[ABOUT THIS EXERCISE] When you reach a picture, skip it, and retype every line below exactly.

-----

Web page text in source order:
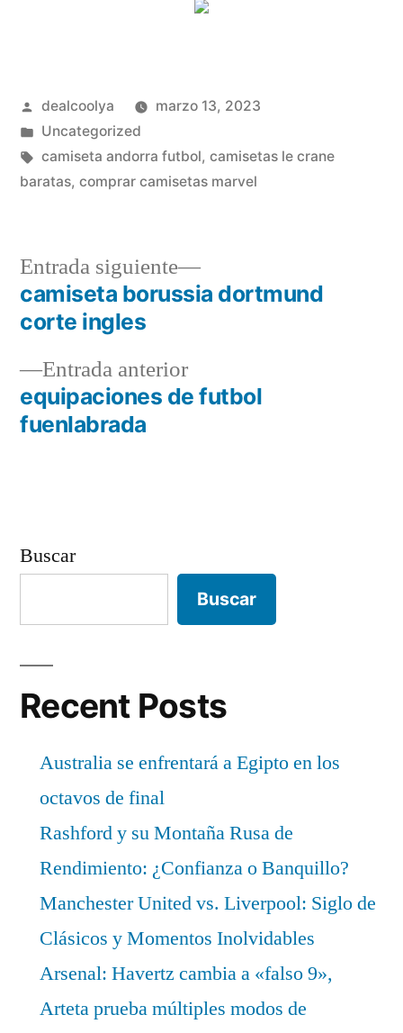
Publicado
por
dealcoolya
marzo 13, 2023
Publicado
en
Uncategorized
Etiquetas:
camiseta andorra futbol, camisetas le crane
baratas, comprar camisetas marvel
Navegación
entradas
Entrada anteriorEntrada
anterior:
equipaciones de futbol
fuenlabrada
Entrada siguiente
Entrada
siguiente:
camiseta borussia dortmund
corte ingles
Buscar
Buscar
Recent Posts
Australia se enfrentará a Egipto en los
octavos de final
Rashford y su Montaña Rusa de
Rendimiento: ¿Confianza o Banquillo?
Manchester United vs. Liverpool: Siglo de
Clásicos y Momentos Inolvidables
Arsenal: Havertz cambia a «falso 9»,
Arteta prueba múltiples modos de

-----

[EXPECTED ANSWER]
Web page text in source order:
Publicado
por
dealcoolya
marzo 13, 2023
Publicado
en
Uncategorized
Etiquetas:
camiseta andorra futbol, camisetas le crane
baratas, comprar camisetas marvel
Navegación
entradas
Entrada anteriorEntrada
anterior:
equipaciones de futbol
fuenlabrada
Entrada siguiente
Entrada
siguiente:
camiseta borussia dortmund
corte ingles
Buscar
Buscar
Recent Posts
Australia se enfrentará a Egipto en los
octavos de final
Rashford y su Montaña Rusa de
Rendimiento: ¿Confianza o Banquillo?
Manchester United vs. Liverpool: Siglo de
Clásicos y Momentos Inolvidables
Arsenal: Havertz cambia a «falso 9»,
Arteta prueba múltiples modos de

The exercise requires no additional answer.